“Um povo sem memória é um povo sem futuro.” — Jacques Le Goff
Em dezembro de 2025, escrevi um texto no blog sobre aquilo que me parecia representar uma mudança silenciosa, mas profunda, na atuação institucional brasileira: a transformação da memória histórica em objeto direto de tutela jurídica.
Naquele momento, destaquei uma série de iniciativas do Ministério Público Federal envolvendo a preservação de centros de memória ligados à ditadura, a proteção de acervos históricos, debates sobre reparação institucional e, sobretudo, a ação civil pública ajuizada contra a União em razão de manifestações oficiais da Marinha consideradas ofensivas à memória de João Cândido Felisberto (1880 - 1969).
Agora, em maio de 2026, o caso produziu seu primeiro grande desdobramento judicial.
Em uma sentença histórica, a 4ª Vara Federal do Rio de Janeiro condenou a União ao pagamento de R$ 200 mil por dano moral coletivo em razão do uso, pela Marinha do Brasil, de expressões consideradas estigmatizantes e degradantes ao se referir a João Cândido e aos marinheiros da Revolta da Chibata.
Mais do que o valor da condenação, contudo, talvez seja a fundamentação da sentença aquilo que efetivamente merece atenção.
Porque o que está em discussão não é apenas um episódio histórico de 1910.
O que a decisão enfrenta é algo maior: o lugar da memória, do racismo estrutural e da linguagem institucional dentro do constitucionalismo brasileiro contemporâneo.
A Revolta da Chibata e a disputa pela memória
A Revolta da Chibata permanece como um dos episódios mais ambivalentes da história republicana brasileira.
De um lado, tratou-se de um levante militar armado, envolvendo tomada de encouraçados, ruptura de hierarquia e ameaça de bombardeio da então capital federal.
De outro, ocorreu em um contexto no qual marinheiros negros e pardos ainda eram submetidos a castigos físicos herdados diretamente da lógica escravista, mesmo após a abolição formal da escravidão.

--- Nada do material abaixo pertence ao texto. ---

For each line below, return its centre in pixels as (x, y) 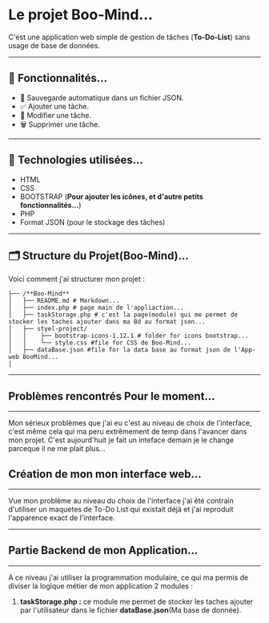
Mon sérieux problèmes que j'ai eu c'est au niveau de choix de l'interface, (130, 423)
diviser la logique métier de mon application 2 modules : (101, 586)
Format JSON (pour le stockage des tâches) (92, 222)
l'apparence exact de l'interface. (62, 518)
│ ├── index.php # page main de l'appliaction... (96, 308)
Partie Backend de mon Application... (103, 550)
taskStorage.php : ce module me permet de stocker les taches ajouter (137, 601)
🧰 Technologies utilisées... (76, 160)
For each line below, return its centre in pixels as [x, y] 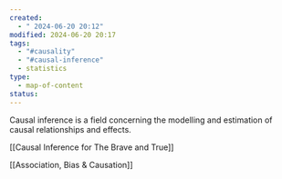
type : [20, 77]
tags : [20, 43]
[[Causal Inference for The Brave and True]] [92, 147]
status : [24, 94]
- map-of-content [51, 85]
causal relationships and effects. [71, 129]
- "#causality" [47, 52]
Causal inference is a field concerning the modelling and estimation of [141, 120]
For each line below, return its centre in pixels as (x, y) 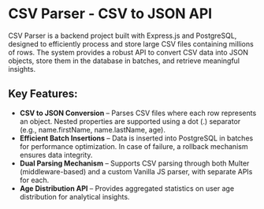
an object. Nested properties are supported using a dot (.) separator (130, 121)
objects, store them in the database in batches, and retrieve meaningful (124, 61)
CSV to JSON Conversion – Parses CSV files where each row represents (138, 113)
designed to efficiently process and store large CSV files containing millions (131, 43)
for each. (34, 180)
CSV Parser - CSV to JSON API (110, 14)
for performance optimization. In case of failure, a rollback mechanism (134, 146)
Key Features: (43, 94)
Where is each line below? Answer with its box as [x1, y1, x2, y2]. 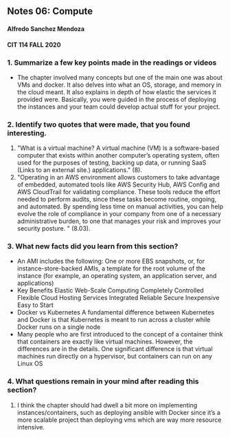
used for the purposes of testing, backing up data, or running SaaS [16, 158, 207, 167]
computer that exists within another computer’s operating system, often [16, 151, 220, 160]
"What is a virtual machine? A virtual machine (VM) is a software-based [16, 144, 220, 152]
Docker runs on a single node [16, 323, 101, 331]
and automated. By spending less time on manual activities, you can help [16, 202, 224, 211]
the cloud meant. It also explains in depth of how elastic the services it [16, 87, 216, 96]
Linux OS [16, 359, 43, 367]
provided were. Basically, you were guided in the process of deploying [16, 95, 216, 103]
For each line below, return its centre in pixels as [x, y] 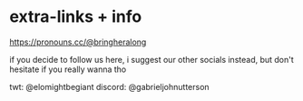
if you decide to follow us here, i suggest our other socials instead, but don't [152, 59]
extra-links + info [76, 17]
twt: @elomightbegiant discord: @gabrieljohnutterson [110, 86]
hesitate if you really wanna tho [68, 69]
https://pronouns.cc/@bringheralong [78, 42]
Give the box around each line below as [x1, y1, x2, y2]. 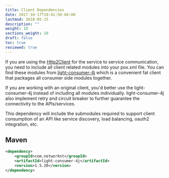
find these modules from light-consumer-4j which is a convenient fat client [5, 69, 161, 76]
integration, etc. [5, 121, 38, 127]
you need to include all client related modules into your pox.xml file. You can [5, 64, 164, 70]
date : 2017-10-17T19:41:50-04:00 [5, 12, 76, 17]
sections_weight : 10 [5, 31, 49, 36]
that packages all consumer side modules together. [5, 75, 112, 81]
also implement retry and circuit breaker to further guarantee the [5, 95, 140, 101]
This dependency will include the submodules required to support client [5, 110, 155, 116]
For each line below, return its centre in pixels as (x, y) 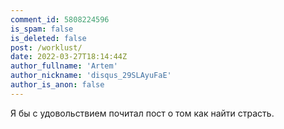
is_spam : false (42, 29)
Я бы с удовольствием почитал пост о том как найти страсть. (142, 113)
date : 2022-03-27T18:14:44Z (69, 57)
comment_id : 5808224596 (60, 19)
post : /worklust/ (46, 47)
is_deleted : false (48, 38)
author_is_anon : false (57, 85)
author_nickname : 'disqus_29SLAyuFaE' (91, 76)
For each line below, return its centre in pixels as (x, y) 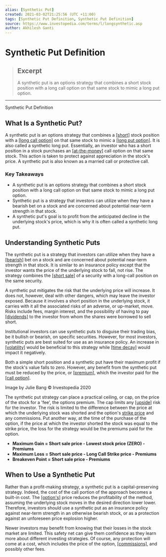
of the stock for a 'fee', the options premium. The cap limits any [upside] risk (83, 403)
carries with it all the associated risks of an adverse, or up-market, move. (80, 306)
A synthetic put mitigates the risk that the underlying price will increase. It (80, 291)
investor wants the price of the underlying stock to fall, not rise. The (74, 270)
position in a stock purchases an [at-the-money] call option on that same (79, 151)
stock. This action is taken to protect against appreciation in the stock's (78, 156)
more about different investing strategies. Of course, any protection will (78, 538)
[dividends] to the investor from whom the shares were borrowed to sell (78, 317)
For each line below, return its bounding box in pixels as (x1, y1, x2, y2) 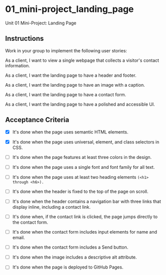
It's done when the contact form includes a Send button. (12, 244, 129, 250)
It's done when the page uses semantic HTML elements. (12, 129, 129, 135)
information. (5, 62, 30, 68)
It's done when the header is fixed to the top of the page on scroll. (12, 188, 149, 194)
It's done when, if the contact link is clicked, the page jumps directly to (12, 214, 158, 220)
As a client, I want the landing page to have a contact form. (5, 91, 126, 98)
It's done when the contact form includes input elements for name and (12, 229, 157, 235)
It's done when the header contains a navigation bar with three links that (12, 198, 161, 204)
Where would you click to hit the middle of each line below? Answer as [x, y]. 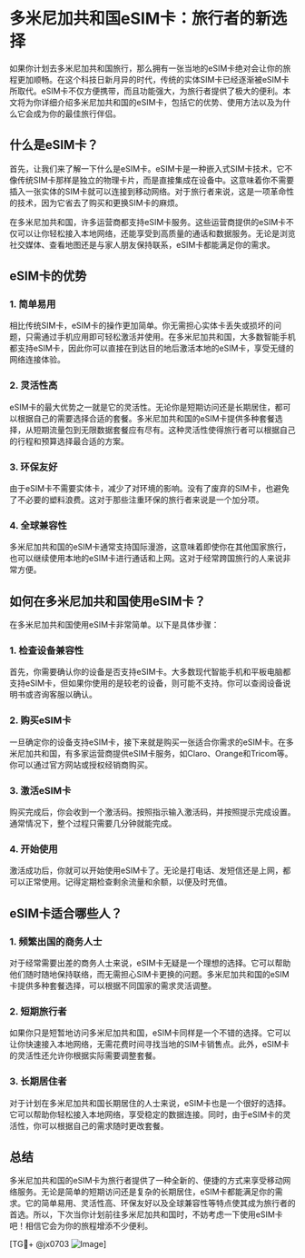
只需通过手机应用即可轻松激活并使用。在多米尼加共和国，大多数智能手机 [160, 337]
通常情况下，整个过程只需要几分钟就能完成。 [93, 824]
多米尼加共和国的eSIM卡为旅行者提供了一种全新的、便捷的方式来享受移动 [146, 1181]
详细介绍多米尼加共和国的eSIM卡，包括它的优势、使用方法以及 [157, 102]
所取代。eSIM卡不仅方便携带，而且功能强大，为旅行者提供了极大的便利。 [146, 91]
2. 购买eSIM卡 [40, 720]
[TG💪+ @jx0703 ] [58, 1244]
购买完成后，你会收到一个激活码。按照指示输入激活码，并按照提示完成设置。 [152, 812]
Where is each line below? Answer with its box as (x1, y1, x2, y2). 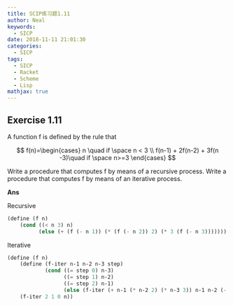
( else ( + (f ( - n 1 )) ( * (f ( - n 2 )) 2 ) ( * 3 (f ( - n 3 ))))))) (38, 228, 227, 235)
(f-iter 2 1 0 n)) (20, 293, 73, 300)
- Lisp (13, 82, 33, 89)
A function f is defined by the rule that (7, 132, 117, 140)
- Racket (13, 68, 39, 75)
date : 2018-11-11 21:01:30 (7, 36, 86, 43)
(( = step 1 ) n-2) (63, 274, 114, 281)
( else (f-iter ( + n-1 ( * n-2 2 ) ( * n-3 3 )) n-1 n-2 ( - (63, 286, 227, 293)
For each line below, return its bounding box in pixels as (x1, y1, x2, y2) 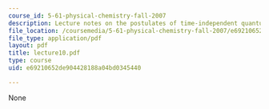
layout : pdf (8, 42, 48, 50)
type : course (8, 57, 52, 65)
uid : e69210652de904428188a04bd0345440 (8, 64, 142, 72)
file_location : (8, 26, 59, 34)
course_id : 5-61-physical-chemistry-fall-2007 (8, 11, 167, 20)
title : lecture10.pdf (8, 49, 81, 57)
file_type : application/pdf (8, 34, 102, 42)
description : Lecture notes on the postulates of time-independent (8, 19, 239, 27)
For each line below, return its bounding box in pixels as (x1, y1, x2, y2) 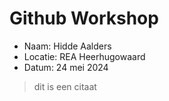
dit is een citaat (33, 80, 97, 92)
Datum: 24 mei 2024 (23, 61, 109, 73)
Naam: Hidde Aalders (23, 40, 112, 52)
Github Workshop (9, 7, 159, 30)
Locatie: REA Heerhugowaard (23, 50, 146, 62)
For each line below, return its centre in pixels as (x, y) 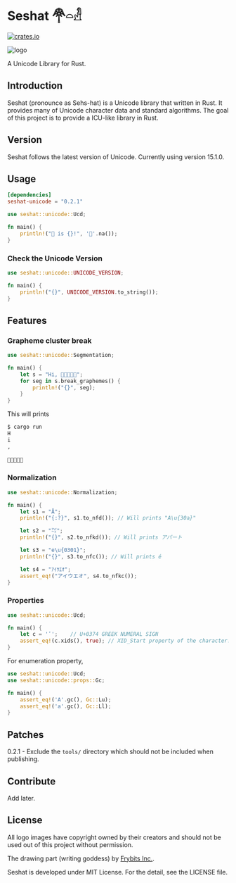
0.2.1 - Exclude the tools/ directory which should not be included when (111, 752)
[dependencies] (29, 195)
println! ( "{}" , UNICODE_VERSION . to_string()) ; (89, 292)
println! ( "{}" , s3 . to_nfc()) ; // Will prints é (91, 556)
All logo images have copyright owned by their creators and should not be (114, 837)
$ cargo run (25, 427)
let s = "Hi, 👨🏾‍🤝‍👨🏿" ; (51, 374)
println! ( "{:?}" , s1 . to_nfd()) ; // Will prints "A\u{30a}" (108, 518)

João Cândido tornou-se símbolo exatamente dessa contradição histórica brasileira: um homem simultaneamente tratado, ao longo das décadas, como rebelde, subversivo, mártir, liderança popular e símbolo da resistência negra.
Em 2008, a Lei nº 11.756 concedeu anistia post mortem a João Cândido e aos demais revoltosos, reconhecendo formalmente os valores de justiça e igualdade envolvidos na resistência aos açoites.
Mas a disputa sobre o significado histórico da revolta jamais desapareceu.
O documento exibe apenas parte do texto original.